**Data section**.
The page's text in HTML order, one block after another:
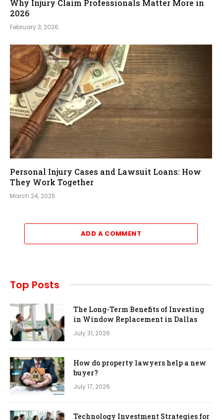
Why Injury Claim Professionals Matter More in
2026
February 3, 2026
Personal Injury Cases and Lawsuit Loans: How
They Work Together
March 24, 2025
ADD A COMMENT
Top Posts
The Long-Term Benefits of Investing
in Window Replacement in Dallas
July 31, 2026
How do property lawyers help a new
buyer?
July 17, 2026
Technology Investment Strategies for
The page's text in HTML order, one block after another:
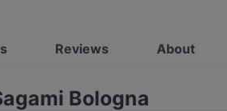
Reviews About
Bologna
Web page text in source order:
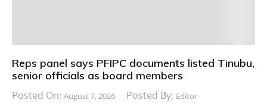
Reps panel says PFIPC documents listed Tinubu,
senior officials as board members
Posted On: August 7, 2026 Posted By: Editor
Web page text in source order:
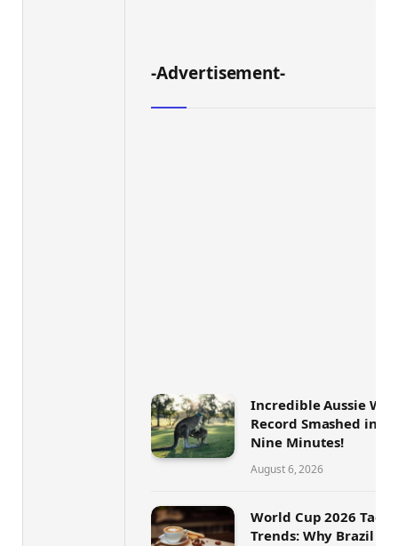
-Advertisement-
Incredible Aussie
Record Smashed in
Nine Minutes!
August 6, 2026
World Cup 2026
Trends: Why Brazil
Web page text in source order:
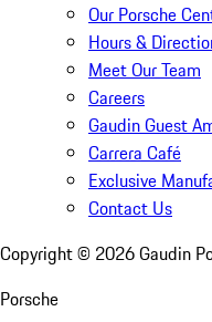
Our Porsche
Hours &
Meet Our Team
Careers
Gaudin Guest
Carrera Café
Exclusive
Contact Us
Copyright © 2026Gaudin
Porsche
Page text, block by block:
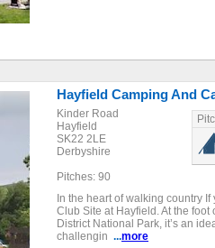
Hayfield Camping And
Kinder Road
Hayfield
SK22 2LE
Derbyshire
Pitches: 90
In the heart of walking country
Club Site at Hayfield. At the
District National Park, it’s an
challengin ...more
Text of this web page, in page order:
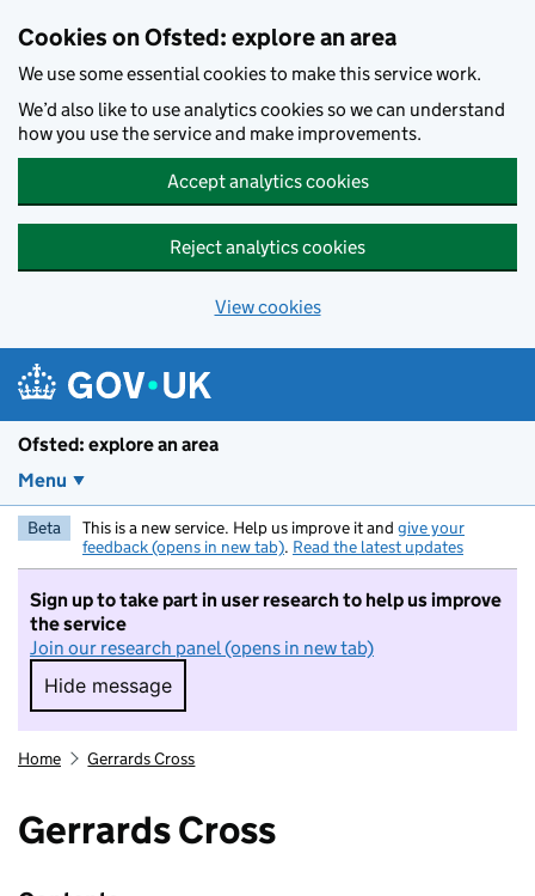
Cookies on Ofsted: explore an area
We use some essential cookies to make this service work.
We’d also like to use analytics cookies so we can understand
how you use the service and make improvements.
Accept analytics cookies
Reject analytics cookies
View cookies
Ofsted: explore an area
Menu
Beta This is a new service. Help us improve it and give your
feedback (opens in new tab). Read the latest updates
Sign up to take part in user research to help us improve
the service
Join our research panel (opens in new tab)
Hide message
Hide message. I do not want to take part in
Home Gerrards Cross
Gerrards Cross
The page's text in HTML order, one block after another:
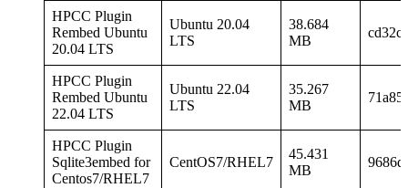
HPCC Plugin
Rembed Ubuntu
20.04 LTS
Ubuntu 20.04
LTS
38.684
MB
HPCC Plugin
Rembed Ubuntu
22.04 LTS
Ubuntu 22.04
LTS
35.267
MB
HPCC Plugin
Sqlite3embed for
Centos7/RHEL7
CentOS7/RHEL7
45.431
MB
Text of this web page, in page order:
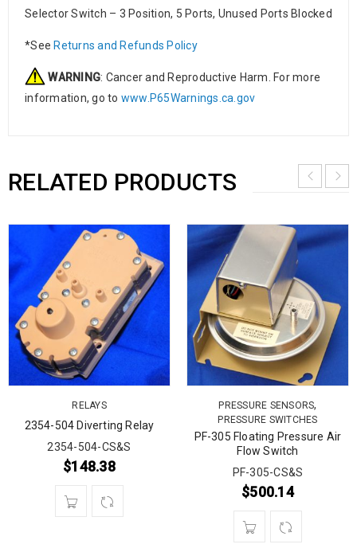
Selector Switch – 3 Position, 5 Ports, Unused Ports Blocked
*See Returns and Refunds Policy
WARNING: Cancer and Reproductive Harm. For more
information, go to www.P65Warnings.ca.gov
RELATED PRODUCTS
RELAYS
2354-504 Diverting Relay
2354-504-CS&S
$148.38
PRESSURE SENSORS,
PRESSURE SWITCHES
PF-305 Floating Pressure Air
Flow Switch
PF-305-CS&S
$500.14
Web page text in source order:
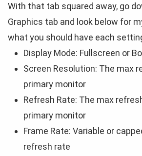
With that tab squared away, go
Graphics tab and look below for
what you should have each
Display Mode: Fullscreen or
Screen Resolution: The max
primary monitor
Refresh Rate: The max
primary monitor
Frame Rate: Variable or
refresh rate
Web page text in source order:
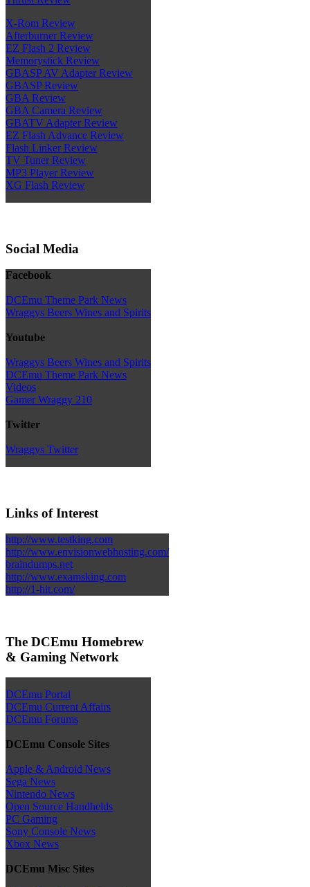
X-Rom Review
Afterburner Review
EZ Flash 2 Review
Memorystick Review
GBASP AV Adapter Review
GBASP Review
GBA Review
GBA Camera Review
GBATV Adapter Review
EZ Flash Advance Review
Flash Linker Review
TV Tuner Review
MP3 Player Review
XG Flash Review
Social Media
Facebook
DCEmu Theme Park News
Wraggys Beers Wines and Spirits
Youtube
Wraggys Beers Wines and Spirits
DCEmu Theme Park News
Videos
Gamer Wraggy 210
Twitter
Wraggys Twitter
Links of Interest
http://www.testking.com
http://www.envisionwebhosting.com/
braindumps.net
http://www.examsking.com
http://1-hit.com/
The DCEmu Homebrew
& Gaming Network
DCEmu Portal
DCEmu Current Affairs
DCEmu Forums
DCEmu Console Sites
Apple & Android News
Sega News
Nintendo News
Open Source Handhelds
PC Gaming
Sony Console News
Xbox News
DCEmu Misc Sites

...

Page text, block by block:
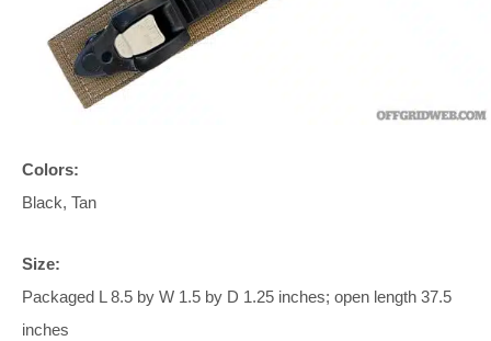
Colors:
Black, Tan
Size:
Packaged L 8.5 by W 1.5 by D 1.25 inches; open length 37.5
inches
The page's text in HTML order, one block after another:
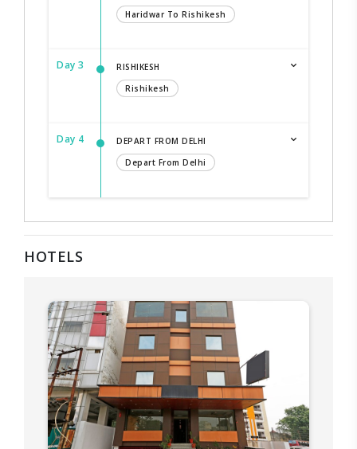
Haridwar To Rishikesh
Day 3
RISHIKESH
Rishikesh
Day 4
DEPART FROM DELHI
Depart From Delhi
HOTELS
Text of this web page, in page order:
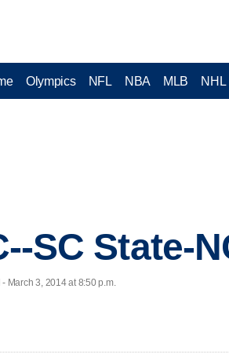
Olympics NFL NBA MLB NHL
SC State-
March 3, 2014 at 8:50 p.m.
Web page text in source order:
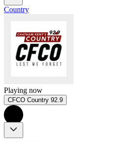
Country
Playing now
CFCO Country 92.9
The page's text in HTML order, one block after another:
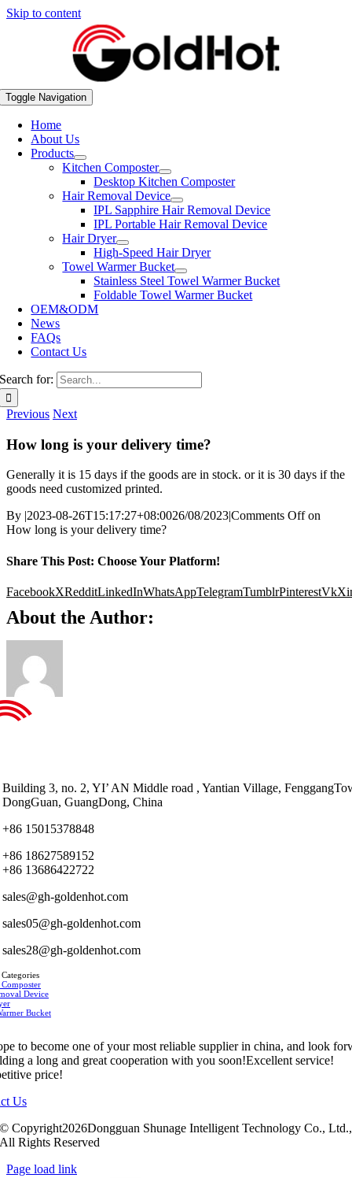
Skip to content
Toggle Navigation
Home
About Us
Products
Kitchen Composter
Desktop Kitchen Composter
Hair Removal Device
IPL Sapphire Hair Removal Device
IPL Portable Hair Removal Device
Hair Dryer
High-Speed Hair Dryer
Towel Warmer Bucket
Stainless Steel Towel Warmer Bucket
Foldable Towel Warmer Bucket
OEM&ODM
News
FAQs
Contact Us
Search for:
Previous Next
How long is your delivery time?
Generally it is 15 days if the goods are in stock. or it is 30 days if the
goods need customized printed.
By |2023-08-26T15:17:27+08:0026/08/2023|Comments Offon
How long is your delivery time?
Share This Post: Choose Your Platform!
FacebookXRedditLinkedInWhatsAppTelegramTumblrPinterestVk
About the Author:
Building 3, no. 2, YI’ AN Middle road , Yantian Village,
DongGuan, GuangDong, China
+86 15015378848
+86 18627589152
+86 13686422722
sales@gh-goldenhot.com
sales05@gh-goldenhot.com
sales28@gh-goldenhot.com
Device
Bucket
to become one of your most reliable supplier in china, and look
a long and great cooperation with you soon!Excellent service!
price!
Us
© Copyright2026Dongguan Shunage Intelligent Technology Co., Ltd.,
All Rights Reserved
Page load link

**Work order**. What you return from the records above should be exactly everything from the line with "Hayfield Camping And" down to the line with "Cookies on Ofsted: explore an area", both kept, and no pictures.

**Completed exercise**.
Hayfield Camping And
Kinder Road
Hayfield
SK22 2LE
Derbyshire
Pitches: 90
In the heart of walking country
Club Site at Hayfield. At the
District National Park, it’s an
challengin ...more
Text of this web page, in page order:
Cookies on Ofsted: explore an area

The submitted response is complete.